Data provided below:
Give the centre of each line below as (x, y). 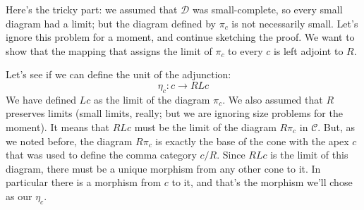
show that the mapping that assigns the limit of (109, 50)
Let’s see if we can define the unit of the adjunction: (119, 74)
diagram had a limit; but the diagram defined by (111, 23)
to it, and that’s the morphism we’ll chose (262, 182)
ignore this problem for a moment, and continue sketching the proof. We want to (180, 37)
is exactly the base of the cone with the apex (252, 141)
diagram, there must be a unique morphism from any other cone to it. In (163, 168)
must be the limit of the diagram (205, 126)
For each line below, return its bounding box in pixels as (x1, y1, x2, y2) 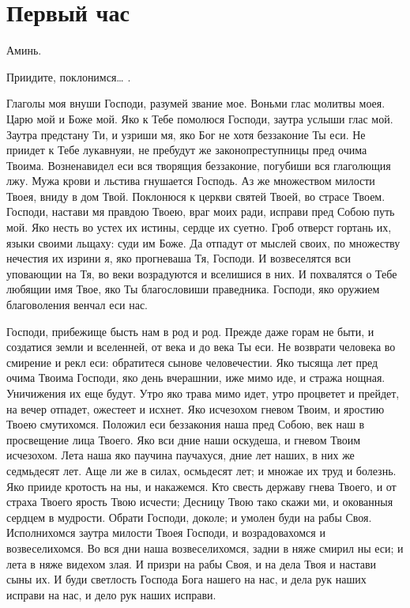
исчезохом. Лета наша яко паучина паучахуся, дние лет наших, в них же (6, 447, 355, 463)
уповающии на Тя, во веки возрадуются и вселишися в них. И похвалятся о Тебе (6, 265, 397, 281)
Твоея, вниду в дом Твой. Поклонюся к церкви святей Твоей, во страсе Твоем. (6, 187, 386, 204)
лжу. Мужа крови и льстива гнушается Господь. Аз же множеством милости (6, 172, 375, 189)
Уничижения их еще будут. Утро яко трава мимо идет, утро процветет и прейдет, (6, 385, 400, 401)
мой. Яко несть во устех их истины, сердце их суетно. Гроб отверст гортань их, (6, 219, 392, 236)
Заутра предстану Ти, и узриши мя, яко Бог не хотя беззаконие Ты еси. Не (6, 126, 366, 142)
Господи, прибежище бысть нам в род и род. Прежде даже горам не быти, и (6, 323, 374, 339)
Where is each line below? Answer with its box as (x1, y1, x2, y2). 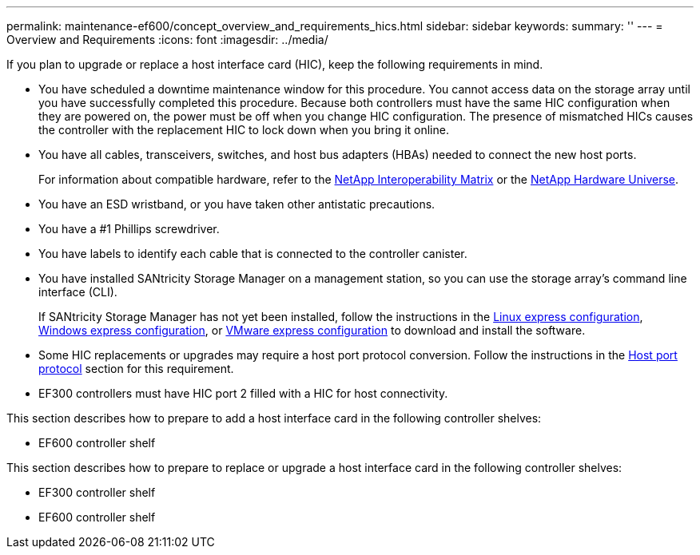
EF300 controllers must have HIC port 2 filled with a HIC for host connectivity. (38, 387, 448, 400)
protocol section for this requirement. (38, 362, 234, 375)
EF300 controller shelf (38, 486, 156, 499)
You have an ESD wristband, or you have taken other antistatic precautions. (38, 197, 436, 211)
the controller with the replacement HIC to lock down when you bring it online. (38, 123, 449, 137)
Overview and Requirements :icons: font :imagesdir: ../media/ (6, 33, 328, 46)
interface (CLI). (38, 285, 117, 299)
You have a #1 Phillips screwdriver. (38, 222, 220, 236)
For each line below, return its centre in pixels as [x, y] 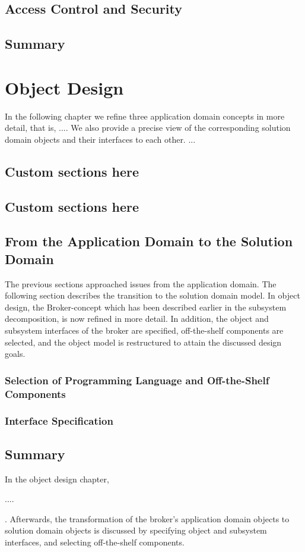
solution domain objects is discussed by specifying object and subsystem [136, 530]
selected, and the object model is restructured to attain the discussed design [143, 342]
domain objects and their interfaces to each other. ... [100, 139]
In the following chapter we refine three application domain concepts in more [145, 116]
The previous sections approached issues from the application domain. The [141, 283]
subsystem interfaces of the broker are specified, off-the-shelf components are [144, 330]
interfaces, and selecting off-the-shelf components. [95, 542]
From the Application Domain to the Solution [149, 241]
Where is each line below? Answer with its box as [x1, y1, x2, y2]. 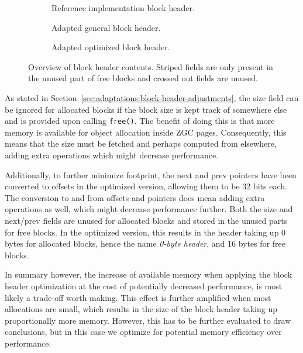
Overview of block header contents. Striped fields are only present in [28, 60, 273, 72]
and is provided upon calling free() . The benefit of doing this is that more [5, 115, 275, 127]
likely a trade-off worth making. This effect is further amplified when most [5, 291, 271, 303]
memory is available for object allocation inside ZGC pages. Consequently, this [5, 126, 287, 138]
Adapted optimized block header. [51, 41, 170, 53]
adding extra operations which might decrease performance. [5, 149, 219, 161]
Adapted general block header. [51, 21, 161, 33]
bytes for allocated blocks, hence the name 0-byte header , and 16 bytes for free [5, 237, 285, 250]
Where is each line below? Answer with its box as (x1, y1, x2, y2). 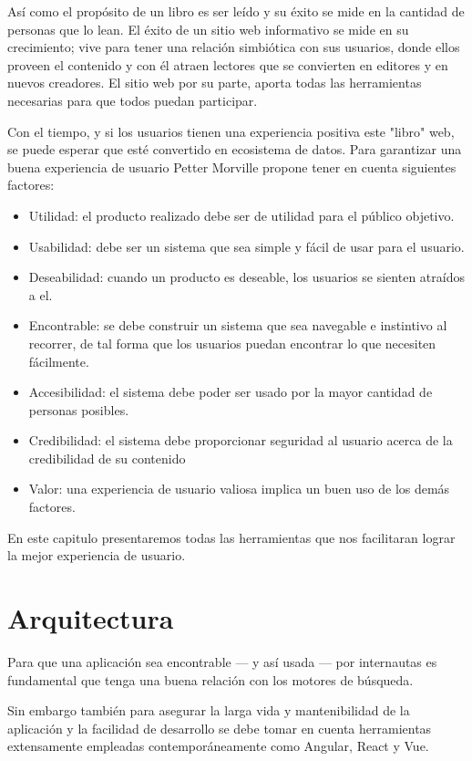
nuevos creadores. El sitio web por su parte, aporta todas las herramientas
End of Data provided.
Your objective:
Print the records exactly, every one. Leave out the pictures.

Solution to this problem:
Give the centre of each line below as (x, y). 
show that the mapping that assigns the limit of (109, 50)
Let’s see if we can define the unit of the adjunction: (119, 74)
diagram had a limit; but the diagram defined by (111, 23)
to it, and that’s the morphism we’ll chose (262, 182)
ignore this problem for a moment, and continue sketching the proof. We want to (180, 37)
is exactly the base of the cone with the apex (252, 141)
diagram, there must be a unique morphism from any other cone to it. In (163, 168)
must be the limit of the diagram (205, 126)
For each line below, return its bounding box in pixels as (x1, y1, x2, y2) 
исчезохом. Лета наша яко паучина паучахуся, дние лет наших, в них же (6, 447, 355, 463)
уповающии на Тя, во веки возрадуются и вселишися в них. И похвалятся о Тебе (6, 265, 397, 281)
Твоея, вниду в дом Твой. Поклонюся к церкви святей Твоей, во страсе Твоем. (6, 187, 386, 204)
лжу. Мужа крови и льстива гнушается Господь. Аз же множеством милости (6, 172, 375, 189)
Уничижения их еще будут. Утро яко трава мимо идет, утро процветет и прейдет, (6, 385, 400, 401)
мой. Яко несть во устех их истины, сердце их суетно. Гроб отверст гортань их, (6, 219, 392, 236)
Заутра предстану Ти, и узриши мя, яко Бог не хотя беззаконие Ты еси. Не (6, 126, 366, 142)
Господи, прибежище бысть нам в род и род. Прежде даже горам не быти, и (6, 323, 374, 339)
Where is each line below? Answer with its box as (x1, y1, x2, y2). 
EF300 controllers must have HIC port 2 filled with a HIC for host connectivity. (38, 387, 448, 400)
protocol section for this requirement. (38, 362, 234, 375)
EF300 controller shelf (38, 486, 156, 499)
You have an ESD wristband, or you have taken other antistatic precautions. (38, 197, 436, 211)
the controller with the replacement HIC to lock down when you bring it online. (38, 123, 449, 137)
Overview and Requirements :icons: font :imagesdir: ../media/ (6, 33, 328, 46)
interface (CLI). (38, 285, 117, 299)
You have a #1 Phillips screwdriver. (38, 222, 220, 236)
For each line below, return its centre in pixels as [x, y] 
solution domain objects is discussed by specifying object and subsystem [136, 530]
selected, and the object model is restructured to attain the discussed design [143, 342]
domain objects and their interfaces to each other. ... [100, 139]
In the following chapter we refine three application domain concepts in more [145, 116]
The previous sections approached issues from the application domain. The [141, 283]
subsystem interfaces of the broker are specified, off-the-shelf components are [144, 330]
interfaces, and selecting off-the-shelf components. [95, 542]
From the Application Domain to the Solution [149, 241]
Where is each line below? Answer with its box as [x1, y1, x2, y2]. 
Overview of block header contents. Striped fields are only present in [28, 60, 273, 72]
and is provided upon calling free() . The benefit of doing this is that more [5, 115, 275, 127]
likely a trade-off worth making. This effect is further amplified when most [5, 291, 271, 303]
memory is available for object allocation inside ZGC pages. Consequently, this [5, 126, 287, 138]
Adapted optimized block header. [51, 41, 170, 53]
adding extra operations which might decrease performance. [5, 149, 219, 161]
Adapted general block header. [51, 21, 161, 33]
bytes for allocated blocks, hence the name 0-byte header , and 16 bytes for free [5, 237, 285, 250]
Where is each line below? Answer with its box as (x1, y1, x2, y2). 
nuevos creadores. El sitio web por su parte, aporta todas las herramientas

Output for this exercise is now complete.